Liverpool spent more than 100 million pounds in the summer, bringing eight players. It looked like a plus that they haven’t signed a world-class player, but a group of an acknowledged Premier League or European players. The idea was probably that a compact team would annul an exit of one of the five best players in the world, so the team wouldn’t be dependent of one player, as they did in the last season. Oh, they were so wrong. And, actually, the guilt for that is on Brendan Rodgers’ back - he was choosing the players and whether he misjudged their quality or their ability to adapt to his ideas, it was his fault. Neither of signed player yet confirmed CL-quality and it was pretty obvious in a game against Basel, not Real Madrid, but Swiss opponent. Irony is that Rodgers left out a kind of a player he now needs the most - prolific striker. Devon Origi was bought from Lille but stayed in the same club on a year-long spell. It seems like one of the most important things to do in winter is to bring the Belgian to Anfield six months earlier than defined.
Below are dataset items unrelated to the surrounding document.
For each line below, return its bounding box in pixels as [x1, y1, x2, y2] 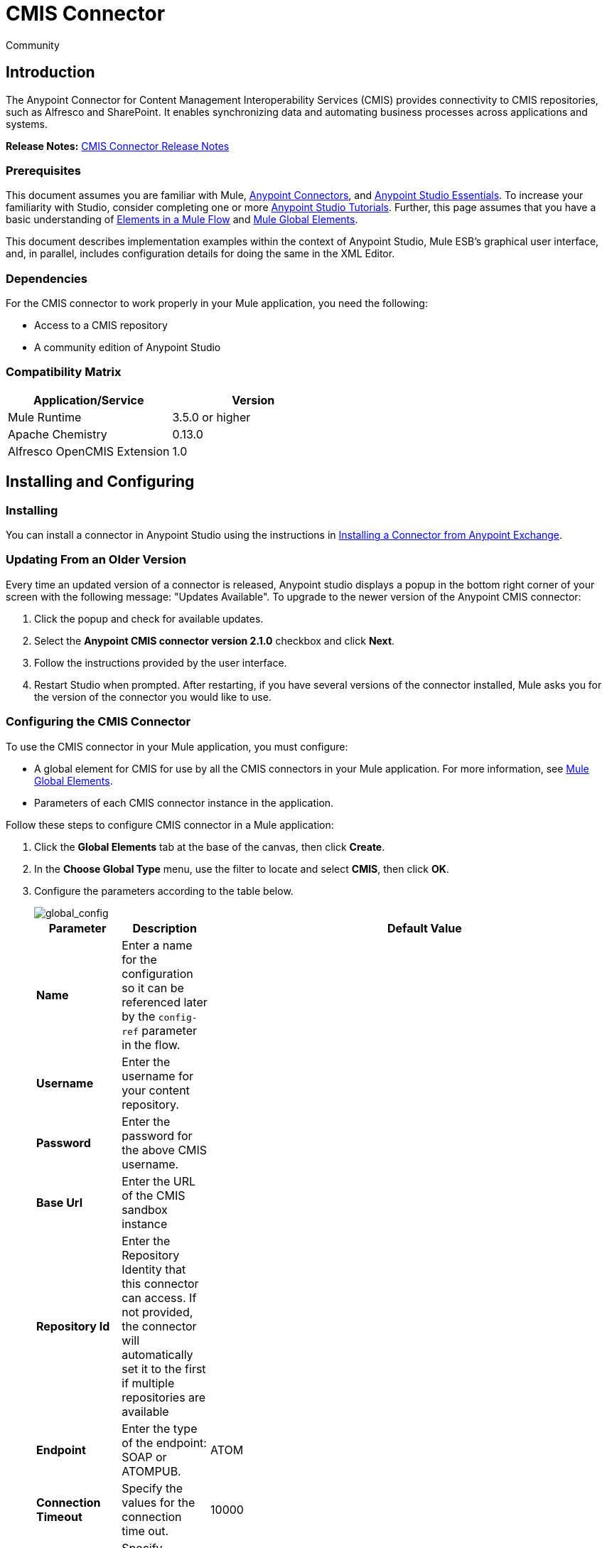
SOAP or [122, 1449, 167, 1464]
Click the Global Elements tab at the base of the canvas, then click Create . [34, 840, 385, 853]
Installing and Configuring [6, 473, 195, 491]
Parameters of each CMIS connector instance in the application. [34, 796, 334, 809]
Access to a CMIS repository [34, 319, 168, 332]
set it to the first [122, 1361, 206, 1376]
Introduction [6, 63, 95, 82]
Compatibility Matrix [6, 365, 122, 380]

Suarez was not just scoring goals in the last season, he was creating chances. He could assist, dribble and make space - or all of that in the same attack - for the rest of the team, including two or three central midfielders. Henderson revived his seemingly gone career, Gerrard oriented to a role of deep-lying midfielder and even Lucas Leiva seemed useful from to time. However, their positive displays were deeply influenced by Suarez’s power to do their job as well. Since Luis is gone, midfield looks like as it should look by performances of the players - slow and immobile. It is uncertain why Rodgers is not going for the one player who has some offensive potential and who was, actually, brought in the summer for almost ten million pounds, Emre Can. Rodgers made a mistake by not signing a proper central-midfielder and Liverpool is paying the price.
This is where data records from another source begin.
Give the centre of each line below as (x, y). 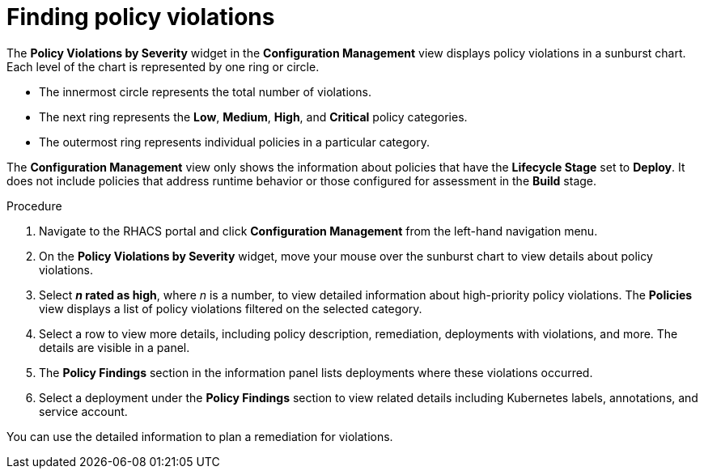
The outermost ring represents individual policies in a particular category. (234, 142)
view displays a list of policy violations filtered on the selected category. (231, 308)
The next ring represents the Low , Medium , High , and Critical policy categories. (253, 117)
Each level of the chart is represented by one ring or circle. (163, 66)
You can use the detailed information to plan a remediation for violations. (200, 436)
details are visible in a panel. (115, 347)
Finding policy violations (141, 17)
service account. (83, 411)

Looking from this point, Southampton board could feel they’ve made a job of the century by selling three of their best players to Liverpool. One of them, Dejan Lovren, was rated for a round price of twenty millions. In a confirmation of a deal, Rodgers spoke highly of Lovren and suggested he may bring leadership to the team, since that quality was lacking after the retiring of long-term captain Jamie Carragher. And Lovren made himself believing in that misapprehension. On the field, however, Liverpool’s back line was shaky, unstable and error-prone. Kolo Toure and Martin Skrtel are able to make a lot of damage in just a few seconds, Lovren is not covering them up neither is playing on a level from last season and Rodgers didn’t get the commander of defense he was looking for.